──────── DATA RECORDS ────────

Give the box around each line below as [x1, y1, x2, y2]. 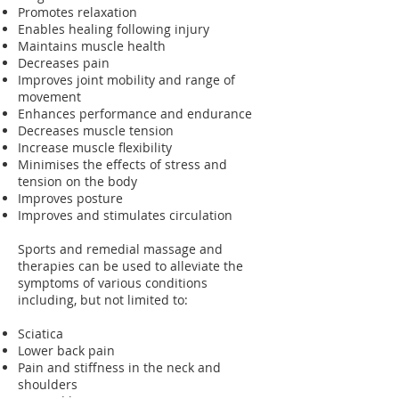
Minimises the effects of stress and [18, 156, 227, 173]
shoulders [18, 376, 77, 393]
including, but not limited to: [18, 291, 188, 308]
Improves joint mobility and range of [18, 71, 235, 88]
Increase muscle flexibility [18, 139, 172, 156]
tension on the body [18, 173, 137, 190]
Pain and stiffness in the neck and [18, 359, 221, 376]
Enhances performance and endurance [18, 105, 252, 122]
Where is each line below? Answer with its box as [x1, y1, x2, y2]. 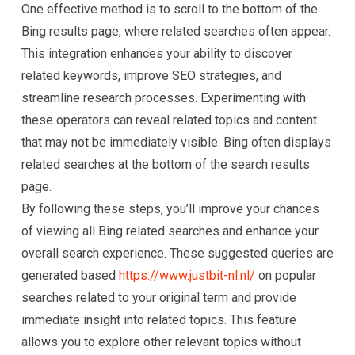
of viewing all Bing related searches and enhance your [21, 223, 319, 239]
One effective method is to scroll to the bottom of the [21, 2, 318, 17]
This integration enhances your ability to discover [21, 46, 292, 61]
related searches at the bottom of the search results [21, 157, 310, 172]
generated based [21, 268, 119, 283]
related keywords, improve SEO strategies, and [21, 68, 281, 83]
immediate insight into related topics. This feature [21, 312, 296, 327]
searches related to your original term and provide [21, 290, 296, 305]
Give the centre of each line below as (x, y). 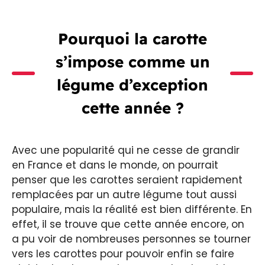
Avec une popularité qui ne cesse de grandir (126, 150)
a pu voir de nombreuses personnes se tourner (131, 239)
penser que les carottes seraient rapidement (127, 180)
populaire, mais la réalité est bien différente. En (132, 209)
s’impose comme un (132, 62)
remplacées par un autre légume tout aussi (124, 194)
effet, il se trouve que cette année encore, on (128, 224)
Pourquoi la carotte (132, 38)
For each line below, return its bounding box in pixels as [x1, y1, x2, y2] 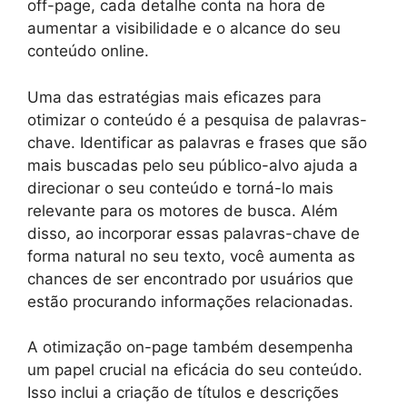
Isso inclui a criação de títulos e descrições [27, 383, 339, 402]
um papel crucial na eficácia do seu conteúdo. [27, 361, 362, 379]
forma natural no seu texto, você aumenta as [27, 246, 355, 265]
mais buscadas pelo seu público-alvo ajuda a [27, 155, 358, 174]
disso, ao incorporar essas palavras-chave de [27, 223, 360, 243]
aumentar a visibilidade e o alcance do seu [27, 19, 341, 37]
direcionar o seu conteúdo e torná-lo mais [27, 178, 333, 197]
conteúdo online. [27, 42, 149, 60]
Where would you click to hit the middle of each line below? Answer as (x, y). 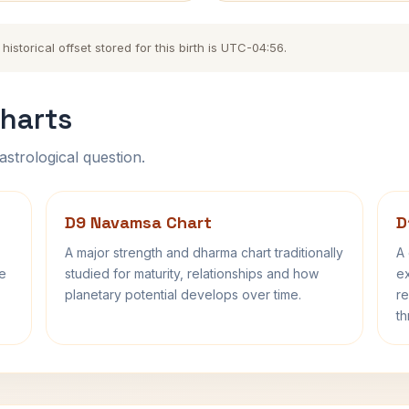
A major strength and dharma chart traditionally (204, 252)
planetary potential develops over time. (183, 294)
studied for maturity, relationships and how (192, 273)
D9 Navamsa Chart (138, 222)
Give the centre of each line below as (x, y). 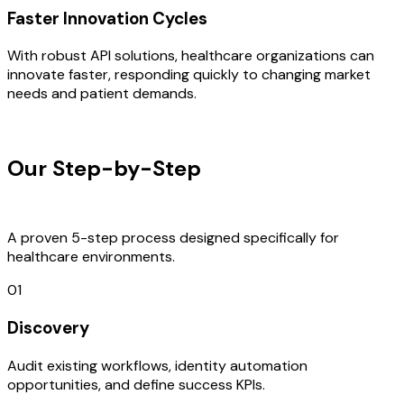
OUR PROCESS (55, 127)
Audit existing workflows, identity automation (157, 365)
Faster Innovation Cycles (107, 18)
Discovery (48, 327)
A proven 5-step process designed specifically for (173, 238)
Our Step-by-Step (104, 169)
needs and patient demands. (102, 94)
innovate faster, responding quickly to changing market (189, 75)
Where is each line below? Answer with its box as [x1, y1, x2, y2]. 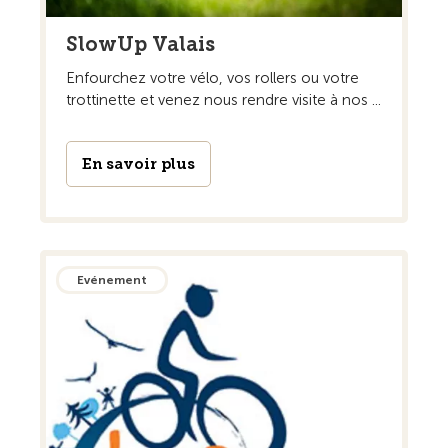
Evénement [77, 272, 147, 287]
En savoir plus [82, 154, 195, 173]
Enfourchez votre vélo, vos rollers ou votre [66, 68, 359, 87]
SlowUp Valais [66, 31, 215, 56]
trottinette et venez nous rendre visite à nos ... [66, 90, 381, 109]
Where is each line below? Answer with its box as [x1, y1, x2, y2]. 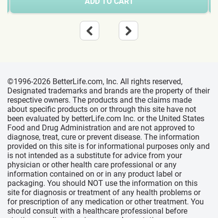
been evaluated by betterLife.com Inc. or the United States [7, 114, 204, 123]
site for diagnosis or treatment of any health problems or [7, 188, 200, 197]
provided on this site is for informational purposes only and [7, 142, 210, 151]
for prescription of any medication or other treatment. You [7, 197, 204, 206]
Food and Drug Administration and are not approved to [7, 123, 195, 132]
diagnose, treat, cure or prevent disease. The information [7, 132, 200, 142]
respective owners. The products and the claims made [7, 95, 192, 105]
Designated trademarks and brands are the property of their [7, 86, 210, 95]
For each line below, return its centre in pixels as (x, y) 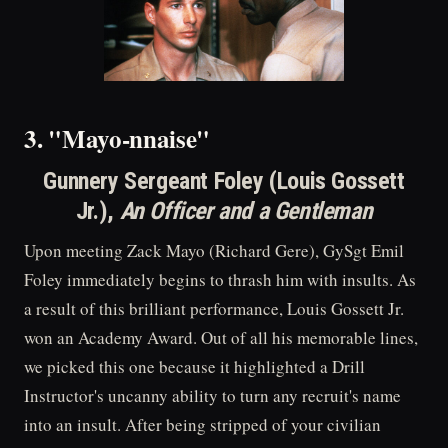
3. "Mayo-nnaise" (117, 138)
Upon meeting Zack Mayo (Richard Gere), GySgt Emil (214, 250)
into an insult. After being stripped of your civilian (202, 424)
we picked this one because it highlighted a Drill (194, 366)
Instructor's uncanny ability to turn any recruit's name (212, 395)
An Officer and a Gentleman (246, 211)
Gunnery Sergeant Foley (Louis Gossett (224, 181)
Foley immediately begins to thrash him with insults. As (220, 279)

────────

• [REQUIRED ACTION]:
Every line of the records that includes the word "ability" should be gathered.

• [TASK ANSWER]:
This integration enhances your ability to discover [21, 46, 292, 61]
Instructor's uncanny ability to turn any recruit's name (212, 395)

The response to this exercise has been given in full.